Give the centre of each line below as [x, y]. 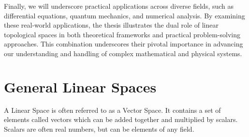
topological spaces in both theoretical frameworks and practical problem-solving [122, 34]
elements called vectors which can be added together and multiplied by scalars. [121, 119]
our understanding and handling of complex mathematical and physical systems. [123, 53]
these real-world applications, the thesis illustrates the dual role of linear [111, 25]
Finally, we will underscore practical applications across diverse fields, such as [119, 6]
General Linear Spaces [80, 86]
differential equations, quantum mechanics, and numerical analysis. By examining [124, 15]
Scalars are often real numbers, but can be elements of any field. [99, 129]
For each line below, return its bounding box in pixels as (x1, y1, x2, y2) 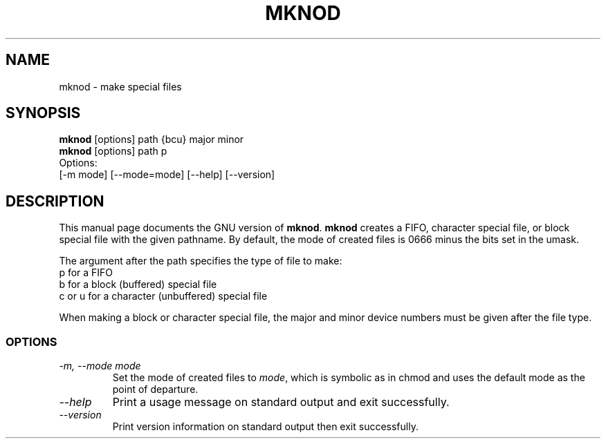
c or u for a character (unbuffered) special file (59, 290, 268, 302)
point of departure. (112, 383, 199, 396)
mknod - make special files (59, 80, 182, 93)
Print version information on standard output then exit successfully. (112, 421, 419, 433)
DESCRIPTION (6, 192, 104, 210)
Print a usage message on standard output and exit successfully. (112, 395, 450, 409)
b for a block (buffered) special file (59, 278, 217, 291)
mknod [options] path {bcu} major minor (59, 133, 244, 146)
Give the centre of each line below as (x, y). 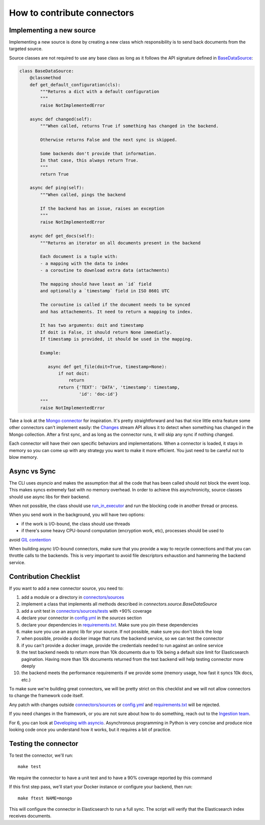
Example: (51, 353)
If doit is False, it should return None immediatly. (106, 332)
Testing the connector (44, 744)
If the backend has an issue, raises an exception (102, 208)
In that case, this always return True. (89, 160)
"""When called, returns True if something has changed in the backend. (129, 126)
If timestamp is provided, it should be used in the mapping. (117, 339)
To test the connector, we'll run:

■ TRY IT
Leaving the pictures out, write out every entry exactly.

■ SOLUTION
Give the centre of each line below as [x, y]. 
topological spaces in both theoretical frameworks and practical problem-solving [122, 34]
elements called vectors which can be added together and multiplied by scalars. [121, 119]
our understanding and handling of complex mathematical and physical systems. [123, 53]
these real-world applications, the thesis illustrates the dual role of linear [111, 25]
Finally, we will underscore practical applications across diverse fields, such as [119, 6]
General Linear Spaces [80, 86]
differential equations, quantum mechanics, and numerical analysis. By examining [124, 15]
Scalars are often real numbers, but can be elements of any field. [99, 129]
For each line below, return its bounding box in pixels as (x1, y1, x2, y2) 
c or u for a character (unbuffered) special file (59, 290, 268, 302)
point of departure. (112, 383, 199, 396)
mknod - make special files (59, 80, 182, 93)
Print version information on standard output then exit successfully. (112, 421, 419, 433)
DESCRIPTION (6, 192, 104, 210)
Print a usage message on standard output and exit successfully. (112, 395, 450, 409)
b for a block (buffered) special file (59, 278, 217, 291)
mknod [options] path {bcu} major minor (59, 133, 244, 146)
Give the centre of each line below as (x, y). 
Example: (51, 353)
If doit is False, it should return None immediatly. (106, 332)
Testing the connector (44, 744)
If the backend has an issue, raises an exception (102, 208)
In that case, this always return True. (89, 160)
"""When called, returns True if something has changed in the backend. (129, 126)
If timestamp is provided, it should be used in the mapping. (117, 339)
To test the connector, we'll run:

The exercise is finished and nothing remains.